3e’s Trope
This is a story about a house. Now everyone knows what houses do … they hold things … so we call each one a household.
And whether a household is small and simple or large and luxurious, each thing which it holds has the same need … to find and occupy its proper place. So each and every household is built according to instructions which provide for all the things in it to be held together. And, cleverly, the household instructions for storing and using each thing are stored inside the thing itself, so they will never be lost. But this means the instructions are spread across every thing in the household … like puzzle parts that will only fit ONE way IF you consider them all. What fun! It is all very good.
After the household is built and everything is in its proper place, it waits … until one day a family that needs a place to live comes to the household. It has every thing they need, but since they were not present when the house was built, they do not know where every thing goes … and they are not aware that the instructions are stored inside every thing. And since they are free to use and move all the things the house is holding together, over time they put some things back in the wrong place. And when just one thing gets put back in the wrong place, it causes alot of problems. First of all, the thing that really belongs in that place [according to the instructions] no longer has a place … and has to be put somewhere else … which means alot of other things have to be moved. And pretty soon, almost every thing has been moved out of its proper place. Then when the family needs to use one of the things, they don’t know where to find it … and so they use something else instead of using the right thing for the right task. It all becomes very confusing. And when it gets too frustrating, the family decides to make some rules about how every thing should be used and where it should go. And the rules seem to work great … for awhile.
But, as the rules get more and more detailed and some family members begin to break the rules more and more often, more and more arguments arise … until one day, the family decides that ONE of them will become the ruler of the household and just tell everyone else where things go. Over time, the household rules [like the original instructions before them] are lost because everyone just depends on and obeys the ruler of the household without thinking.
Then one day the ruler dies … and nobody knows how to live in the house anymore because the instruction and the rules are lost… so they all just leave. But the house is not empty … there are just no people left in it … and over time all the things begin to go back to their proper places and the house holds them all together once again … each in its own place … and waits for another family. The end.
This simple story is OUR story … and each one of us has a part to play in it. It introduces us to three words that can help us make sense of our lives.
The household [oikos in Greek or eco in English] is any space … large or small … in which various things can be held together with people present. It can be a building in a suburb, a farm in the countryside, a city on a hill, a nation between oceans or even an entire planet. One large household can be made up of many smaller households. And as size changes, the design and operating features must also change accordingly. A condo can have central lighting, plumbing and HVAC … but a planet needs a sun, atmosphere and oceans for things to work.
The instructions [logos in Greek or logic in English] need to be present as the house is being built, because without them the builder does not know how to build it so that it holds everything together in its proper place.
The rules [nomos in Greek or normal in English] arise when the occupants move in and find they are free to use and rearrange the things the house is holding together… but that over time their freedom causes problems which they attempt to manage with their rules.

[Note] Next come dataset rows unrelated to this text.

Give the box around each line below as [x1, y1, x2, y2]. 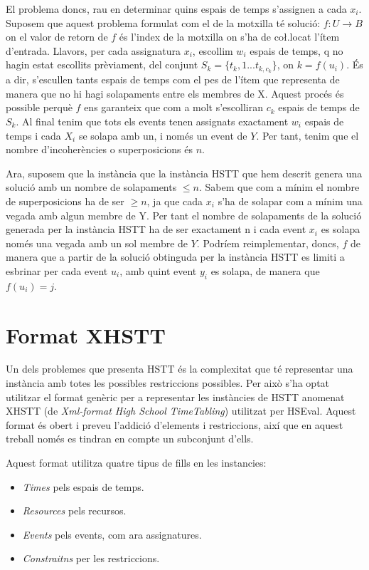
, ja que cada [146, 193, 203, 208]
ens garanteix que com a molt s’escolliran [84, 100, 264, 115]
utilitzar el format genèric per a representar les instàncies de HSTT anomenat [6, 389, 345, 404]
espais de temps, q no [250, 43, 343, 58]
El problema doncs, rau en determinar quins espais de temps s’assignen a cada [6, 1, 347, 16]
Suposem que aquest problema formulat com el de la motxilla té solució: [6, 15, 321, 30]
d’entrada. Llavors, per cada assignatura [6, 43, 181, 58]
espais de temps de [278, 100, 360, 115]
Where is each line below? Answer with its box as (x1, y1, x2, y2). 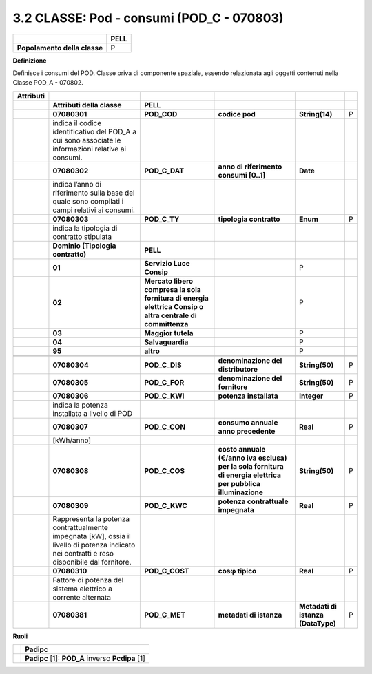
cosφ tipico (218, 566, 257, 576)
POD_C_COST (144, 566, 189, 576)
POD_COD (144, 109, 178, 118)
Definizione (12, 56, 47, 65)
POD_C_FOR (144, 377, 185, 387)
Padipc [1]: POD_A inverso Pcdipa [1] (25, 654, 146, 664)
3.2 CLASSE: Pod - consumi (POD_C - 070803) (12, 10, 284, 25)
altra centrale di (144, 310, 197, 320)
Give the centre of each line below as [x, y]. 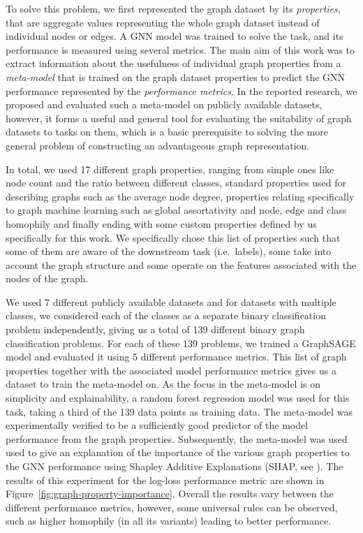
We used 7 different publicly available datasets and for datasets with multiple [171, 301]
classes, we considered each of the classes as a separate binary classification [166, 315]
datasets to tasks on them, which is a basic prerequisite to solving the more [167, 132]
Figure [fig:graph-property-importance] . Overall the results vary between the [170, 494]
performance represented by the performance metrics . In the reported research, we [181, 90]
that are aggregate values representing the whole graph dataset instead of [163, 22]
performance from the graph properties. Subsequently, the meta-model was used [177, 438]
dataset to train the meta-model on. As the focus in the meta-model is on [163, 384]
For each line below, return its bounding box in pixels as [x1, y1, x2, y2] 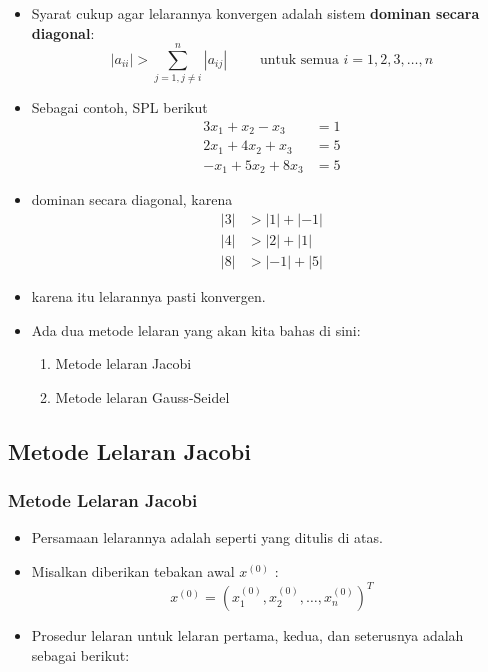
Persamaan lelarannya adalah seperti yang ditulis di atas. [31, 527, 383, 548]
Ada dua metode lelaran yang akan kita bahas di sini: [31, 319, 361, 340]
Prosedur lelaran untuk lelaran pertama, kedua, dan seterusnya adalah [31, 625, 464, 646]
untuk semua [259, 52, 339, 67]
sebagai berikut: [31, 644, 130, 665]
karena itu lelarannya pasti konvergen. [31, 286, 266, 307]
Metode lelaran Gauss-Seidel [55, 386, 230, 407]
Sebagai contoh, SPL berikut [31, 97, 208, 118]
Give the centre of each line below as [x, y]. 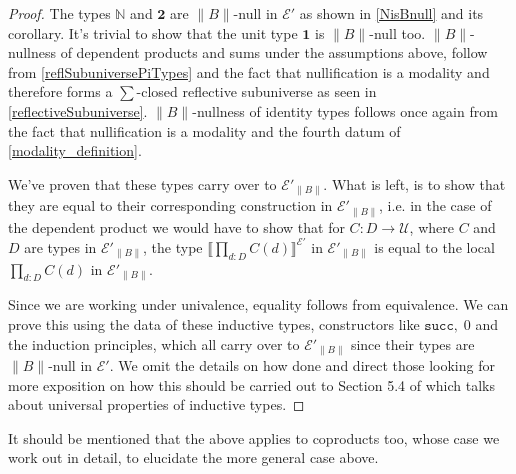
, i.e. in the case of [435, 205]
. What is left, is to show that [414, 183]
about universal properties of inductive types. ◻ [156, 404]
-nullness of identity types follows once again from [345, 110]
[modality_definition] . [75, 150]
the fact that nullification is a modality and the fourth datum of [204, 130]
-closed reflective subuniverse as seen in [256, 91]
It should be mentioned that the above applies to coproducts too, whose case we [254, 437]
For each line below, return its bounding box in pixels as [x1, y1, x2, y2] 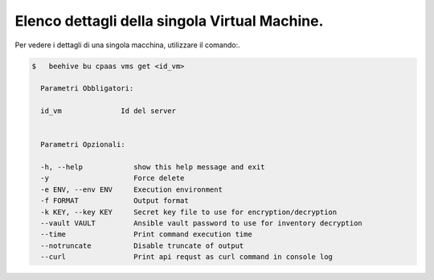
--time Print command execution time [40, 229, 252, 239]
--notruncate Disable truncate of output [40, 241, 244, 250]
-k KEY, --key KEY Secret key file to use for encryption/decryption [40, 207, 338, 217]
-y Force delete [40, 173, 185, 183]
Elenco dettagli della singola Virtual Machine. [14, 12, 324, 30]
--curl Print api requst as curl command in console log [40, 253, 334, 262]
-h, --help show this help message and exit [40, 163, 265, 172]
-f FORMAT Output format [40, 197, 189, 205]
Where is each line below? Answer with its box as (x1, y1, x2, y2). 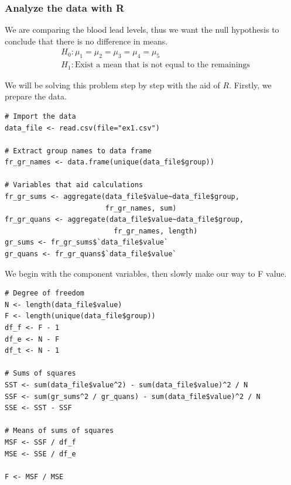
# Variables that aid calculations (5, 181, 143, 190)
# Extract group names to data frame (5, 146, 152, 155)
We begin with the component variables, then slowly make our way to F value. (5, 267, 287, 279)
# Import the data (5, 112, 76, 121)
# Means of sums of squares (5, 426, 114, 435)
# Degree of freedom (5, 289, 85, 298)
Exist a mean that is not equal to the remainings (74, 61, 250, 70)
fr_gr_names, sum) (105, 204, 177, 212)
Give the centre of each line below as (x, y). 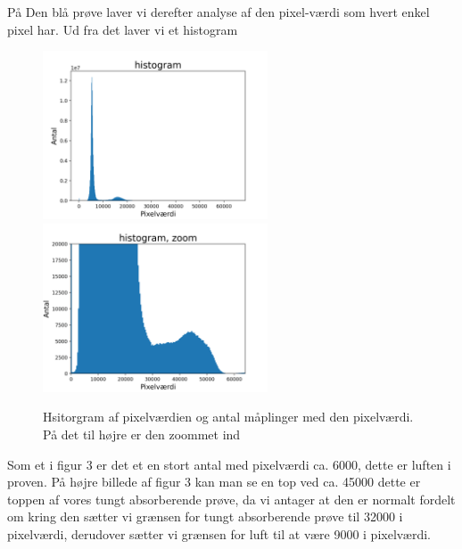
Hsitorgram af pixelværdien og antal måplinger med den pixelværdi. (228, 417)
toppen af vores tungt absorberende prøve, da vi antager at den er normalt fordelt (231, 499)
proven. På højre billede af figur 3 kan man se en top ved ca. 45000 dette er (214, 482)
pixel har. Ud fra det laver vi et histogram (123, 29)
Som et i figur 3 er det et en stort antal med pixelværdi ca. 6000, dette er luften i (229, 464)
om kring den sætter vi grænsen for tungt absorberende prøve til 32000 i (205, 516)
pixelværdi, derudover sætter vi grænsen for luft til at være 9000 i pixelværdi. (219, 533)
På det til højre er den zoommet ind (142, 434)
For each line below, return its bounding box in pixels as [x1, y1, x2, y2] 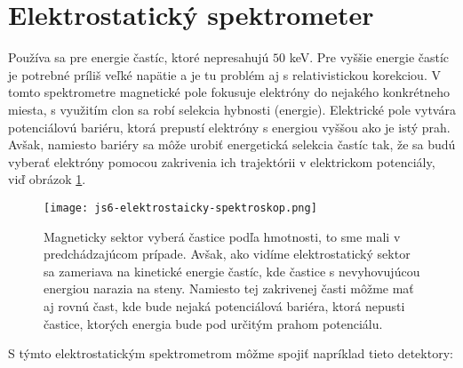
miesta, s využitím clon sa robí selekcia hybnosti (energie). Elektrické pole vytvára [8, 100, 456, 118]
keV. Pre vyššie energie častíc [289, 48, 450, 67]
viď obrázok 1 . [8, 170, 86, 188]
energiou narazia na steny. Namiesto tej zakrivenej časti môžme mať [44, 279, 414, 298]
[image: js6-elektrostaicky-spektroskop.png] [44, 201, 317, 214]
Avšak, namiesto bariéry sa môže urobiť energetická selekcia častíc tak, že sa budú [8, 135, 456, 154]
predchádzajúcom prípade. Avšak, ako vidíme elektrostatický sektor [44, 244, 411, 263]
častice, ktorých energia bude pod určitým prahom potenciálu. [44, 314, 383, 332]
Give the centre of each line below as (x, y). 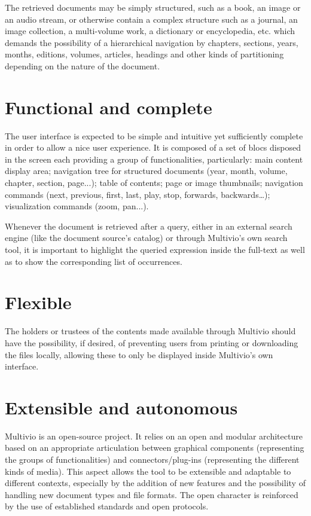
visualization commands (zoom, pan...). (77, 206)
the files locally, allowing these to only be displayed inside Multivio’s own (139, 354)
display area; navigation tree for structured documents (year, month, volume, (146, 171)
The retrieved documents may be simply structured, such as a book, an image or (153, 7)
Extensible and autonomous (121, 407)
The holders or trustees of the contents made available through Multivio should (150, 331)
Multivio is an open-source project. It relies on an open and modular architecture (154, 436)
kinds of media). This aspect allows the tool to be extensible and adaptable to (148, 471)
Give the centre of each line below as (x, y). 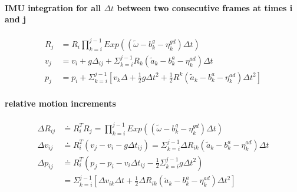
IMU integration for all (53, 7)
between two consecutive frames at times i (205, 7)
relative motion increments (60, 103)
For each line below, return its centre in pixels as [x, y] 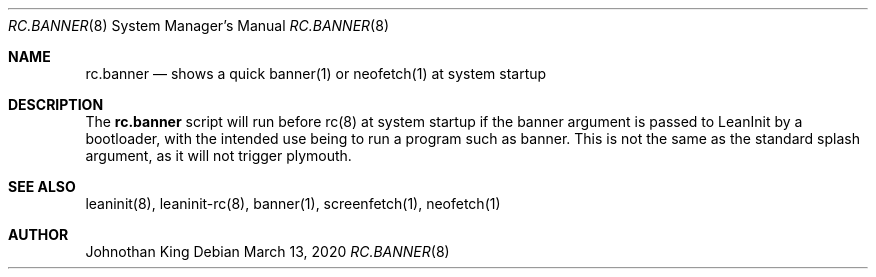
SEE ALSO [42, 186]
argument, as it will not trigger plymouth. [218, 155]
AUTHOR [38, 234]
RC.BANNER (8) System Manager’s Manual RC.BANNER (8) [198, 25]
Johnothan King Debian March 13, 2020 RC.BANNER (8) [267, 251]
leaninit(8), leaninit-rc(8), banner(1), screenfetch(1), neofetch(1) [293, 203]
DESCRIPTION [56, 104]
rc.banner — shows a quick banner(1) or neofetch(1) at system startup [316, 73]

From these three Greek words … oikos, logos and nomos … we get two compound English words … ecology and economy … which tell us that there is a potential difference between the way any household is DESIGNED to work and the way it is being MANAGED by its occupants. And if we want to understand this difference, we need to educate ourselves … or lose our freedom … or even be forced to leave the household altogether.
“[T]here is something which moves while itself unmoved. ... Th[is] first mover, then, exists of necessity; and in so far as it exists by necessity, its mode of being is good, and it is in this sense a first principle. ... On such a principle, then, depend the heavens and the world of nature. ... We say therefore that God is a living being, eternal, most good, so that life and duration continuous and eternal belong to God; for this is God. ... We must consider also in which of two ways the nature of the universe contains the good, and the highest good, whether as something separate and by itself, or as the order of the parts. Probably in both ways, as an army does; for its good is found both in its order and in its leader, and more in the latter; for he does not depend on the order but it depends on him.
And all things are ordered together somehow, but not all alike,-both fishes and fowls and plants; and the world is not such that one thing has nothing to do with another, but they are connected. For all are ordered together to one end, but it is as in a house, where the freemen are least at liberty to act at random, but all things or most things are already ordained for them …” Metaphysics Book XII, Aristotle
PS. Is it significant that “oikos” means household but that our current oikos-nomos [Economy] seems to have financialized and centralized even home-ownership in the hands of corporatized Wallstreet bankers … while once autonomous Mainstreet families find themselves increasingly and practically “homeless” on public streets?